Director of National Bank of Azerbaijan
- In office May 18, 2006 – November 19, 2008

Personal details
- Born: November 15, 1970 (age 55) Baku, Azerbaijan

= Rufat Aslanli =

Azerbaijani official (born 1970)

Rufat Jabrayil oghlu Aslanli (Rüfət Aslanlı Cəbrayıl oğlu; born November 15, 1970), also spelled as Rufat Aslanly is an Azerbaijani official who serves as the Chairman of Board of Directors of Financial Markets Supervision Authority.

==Early life==
Aslanli was born on November 15, 1970, in Baku, Azerbaijan. He graduated from Azerbaijan State Economic University in 1993. In 1993–1994, he worked as Senior Economist at Agro-Industrial Bank. In 1994, he was hired by the National Bank of Azerbaijan as Senior Economist at its Credit Policies and Currency Regulation Department. In 1998, he was appointed Director of Foreign Currency Department. In 2000, Aslanli was promoted to the position of Director of Department for Management of Credit Organizations.

==Political career==
In December 2001, according to the decision of the National Assembly of Azerbaijan, he was elected to the board of directors of the National Bank of Azerbaijan.
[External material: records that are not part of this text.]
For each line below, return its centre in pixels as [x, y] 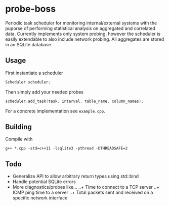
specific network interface [40, 198]
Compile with [19, 139]
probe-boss [31, 9]
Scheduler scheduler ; [28, 82]
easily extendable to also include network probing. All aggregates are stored [85, 39]
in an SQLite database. [29, 44]
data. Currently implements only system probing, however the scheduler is [83, 34]
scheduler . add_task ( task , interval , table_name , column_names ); [74, 101]
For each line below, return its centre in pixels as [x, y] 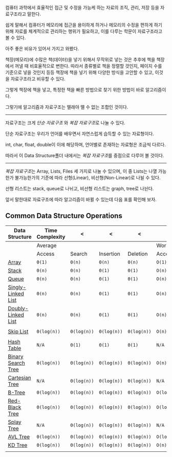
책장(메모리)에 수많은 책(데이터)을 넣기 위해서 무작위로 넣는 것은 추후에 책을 [80, 60]
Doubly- [18, 308]
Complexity [51, 237]
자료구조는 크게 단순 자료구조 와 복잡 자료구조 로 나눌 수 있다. [65, 123]
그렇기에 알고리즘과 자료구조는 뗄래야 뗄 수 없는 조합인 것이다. [67, 107]
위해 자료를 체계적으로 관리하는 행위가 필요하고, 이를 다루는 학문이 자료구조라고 [84, 31]
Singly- [17, 287]
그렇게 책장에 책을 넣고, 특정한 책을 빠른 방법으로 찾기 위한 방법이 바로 [75, 90]
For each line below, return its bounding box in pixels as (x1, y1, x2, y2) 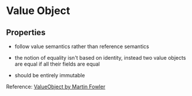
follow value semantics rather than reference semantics (14, 43, 150, 50)
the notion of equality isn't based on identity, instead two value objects (14, 54, 186, 61)
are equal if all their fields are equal (14, 60, 100, 67)
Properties (6, 28, 46, 37)
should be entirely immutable (14, 72, 85, 78)
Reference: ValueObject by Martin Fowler (6, 83, 106, 90)
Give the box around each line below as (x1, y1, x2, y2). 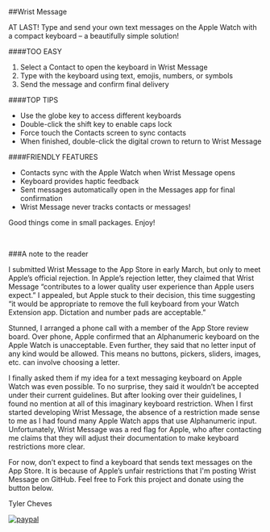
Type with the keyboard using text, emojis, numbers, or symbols (19, 71, 234, 80)
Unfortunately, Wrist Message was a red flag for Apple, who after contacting (8, 425, 262, 434)
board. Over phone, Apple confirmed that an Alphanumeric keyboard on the (8, 332, 260, 341)
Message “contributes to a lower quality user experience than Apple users (8, 282, 255, 291)
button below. (8, 484, 54, 492)
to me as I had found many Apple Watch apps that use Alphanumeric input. (8, 416, 257, 425)
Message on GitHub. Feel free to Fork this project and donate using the (8, 475, 244, 484)
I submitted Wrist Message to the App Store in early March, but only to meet (8, 265, 261, 274)
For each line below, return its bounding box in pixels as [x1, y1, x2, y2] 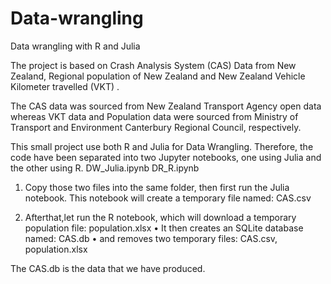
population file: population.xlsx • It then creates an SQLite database [24, 222, 304, 234]
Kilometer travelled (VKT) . [10, 80, 120, 92]
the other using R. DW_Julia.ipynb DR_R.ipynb [10, 162, 200, 174]
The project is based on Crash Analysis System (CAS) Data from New [10, 59, 297, 71]
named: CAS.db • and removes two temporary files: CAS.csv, [24, 232, 278, 244]
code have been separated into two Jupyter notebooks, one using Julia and [10, 151, 322, 163]
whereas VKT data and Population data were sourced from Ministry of [10, 110, 299, 122]
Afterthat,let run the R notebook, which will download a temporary [24, 211, 297, 223]
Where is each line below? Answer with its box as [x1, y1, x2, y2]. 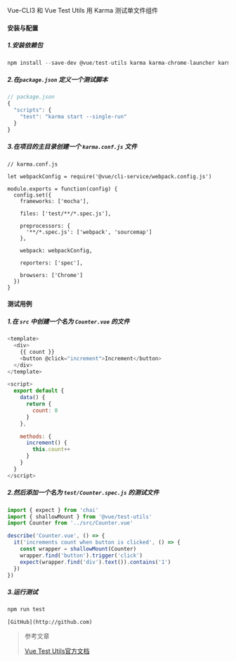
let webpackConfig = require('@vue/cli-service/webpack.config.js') [7, 173, 212, 180]
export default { [13, 387, 65, 395]
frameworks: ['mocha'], [20, 197, 90, 204]
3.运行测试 [7, 588, 39, 596]
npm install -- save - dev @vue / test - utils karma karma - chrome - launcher [7, 59, 216, 66]
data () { [20, 394, 46, 401]
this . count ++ [32, 446, 71, 453]
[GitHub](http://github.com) [7, 619, 93, 626]
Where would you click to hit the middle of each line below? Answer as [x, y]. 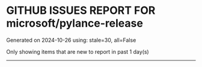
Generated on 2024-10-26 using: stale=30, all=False [71, 40]
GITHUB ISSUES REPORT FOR [81, 11]
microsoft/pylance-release [75, 23]
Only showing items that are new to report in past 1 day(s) [78, 51]
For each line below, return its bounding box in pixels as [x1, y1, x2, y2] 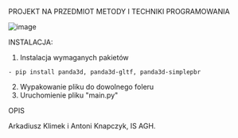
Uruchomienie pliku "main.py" [19, 90, 119, 100]
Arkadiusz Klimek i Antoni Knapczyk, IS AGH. [8, 121, 156, 130]
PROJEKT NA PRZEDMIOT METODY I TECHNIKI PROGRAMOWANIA [8, 7, 230, 16]
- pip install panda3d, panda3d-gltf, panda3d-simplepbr [8, 68, 201, 76]
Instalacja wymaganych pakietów [19, 53, 129, 62]
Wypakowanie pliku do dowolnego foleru [19, 82, 154, 91]
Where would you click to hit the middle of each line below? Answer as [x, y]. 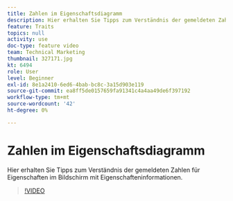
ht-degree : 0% [28, 110]
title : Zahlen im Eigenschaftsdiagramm [65, 14]
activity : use [28, 40]
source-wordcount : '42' [42, 104]
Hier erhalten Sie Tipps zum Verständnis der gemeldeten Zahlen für [104, 170]
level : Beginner [31, 78]
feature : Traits [31, 26]
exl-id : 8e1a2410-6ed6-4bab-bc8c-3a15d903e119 [76, 85]
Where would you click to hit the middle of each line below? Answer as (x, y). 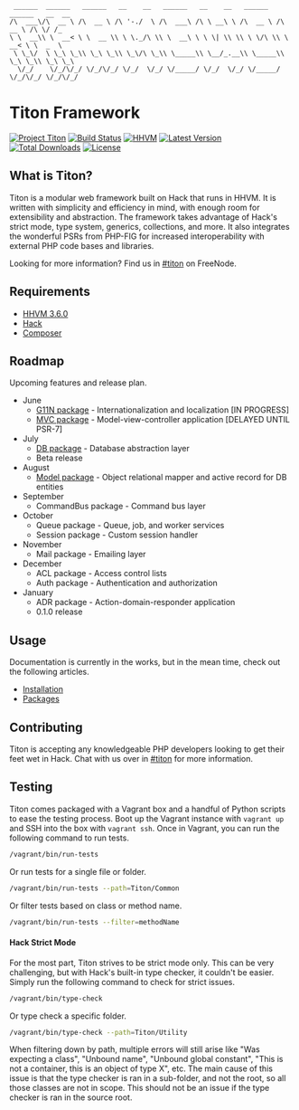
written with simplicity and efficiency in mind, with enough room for (135, 207)
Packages (41, 699)
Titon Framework (75, 113)
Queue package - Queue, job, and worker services (130, 526)
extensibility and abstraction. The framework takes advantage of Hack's (144, 217)
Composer (42, 333)
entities (50, 487)
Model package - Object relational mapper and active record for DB (161, 478)
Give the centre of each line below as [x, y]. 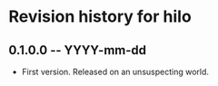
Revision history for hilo [100, 17]
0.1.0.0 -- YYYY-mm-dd [78, 50]
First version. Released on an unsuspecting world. [115, 72]
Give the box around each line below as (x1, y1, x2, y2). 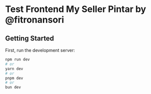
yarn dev (5, 66, 23, 71)
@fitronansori (5, 14, 64, 25)
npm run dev (5, 57, 30, 62)
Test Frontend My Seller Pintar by (5, 3, 146, 15)
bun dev (5, 85, 21, 90)
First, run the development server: (5, 47, 75, 53)
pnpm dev (5, 75, 23, 80)
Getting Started (5, 34, 54, 42)
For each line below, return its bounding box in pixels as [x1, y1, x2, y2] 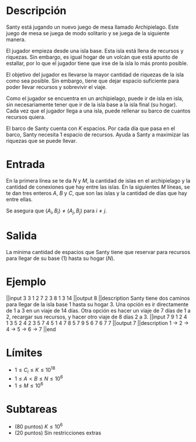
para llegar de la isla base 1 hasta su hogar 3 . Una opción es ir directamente [6, 300, 189, 308]
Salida [6, 229, 37, 242]
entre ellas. [6, 196, 33, 203]
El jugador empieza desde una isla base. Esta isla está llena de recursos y [6, 47, 184, 54]
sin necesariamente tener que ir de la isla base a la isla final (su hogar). [6, 101, 177, 108]
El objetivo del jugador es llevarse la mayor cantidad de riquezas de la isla [6, 71, 184, 78]
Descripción [6, 4, 67, 18]
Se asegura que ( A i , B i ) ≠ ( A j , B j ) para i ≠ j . [6, 207, 107, 215]
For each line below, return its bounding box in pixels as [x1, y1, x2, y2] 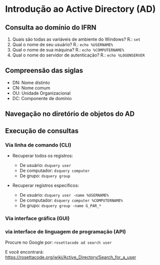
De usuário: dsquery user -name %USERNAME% [19, 192, 109, 198]
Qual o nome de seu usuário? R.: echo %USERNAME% [12, 42, 113, 48]
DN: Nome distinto [12, 79, 51, 85]
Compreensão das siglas [5, 66, 83, 75]
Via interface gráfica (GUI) [5, 214, 70, 221]
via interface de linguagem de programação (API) [5, 228, 126, 235]
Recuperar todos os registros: [12, 153, 73, 159]
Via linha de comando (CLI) [5, 141, 72, 148]
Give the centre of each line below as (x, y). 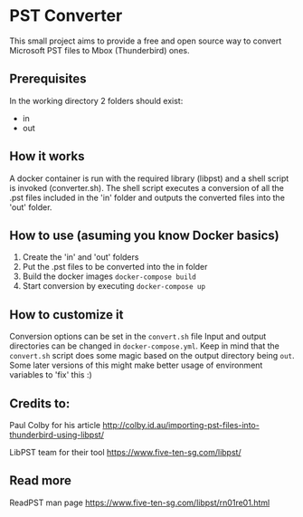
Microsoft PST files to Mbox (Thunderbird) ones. (99, 50)
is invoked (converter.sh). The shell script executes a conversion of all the (147, 187)
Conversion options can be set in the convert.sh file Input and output (138, 337)
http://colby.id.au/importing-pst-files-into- (181, 425)
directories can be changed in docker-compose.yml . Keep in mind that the (145, 346)
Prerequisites (48, 79)
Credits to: (40, 403)
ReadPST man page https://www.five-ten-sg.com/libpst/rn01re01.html (140, 503)

On May 18, 2006, he was appointed the Director of the National Bank. In December 2006, he was re-elected to the board of directors of the bank. In February 2007, he was appointed Deputy Chairman of Board of Directors of the National Bank. On November 19, 2008, Aslanli was appointed the Chairman of State Committee for Securities of Azerbaijan Republic. On March 10, 2016, he was appointed the Chairman of Board of Directors of Financial Markets Supervision Authority

He's married and has three children.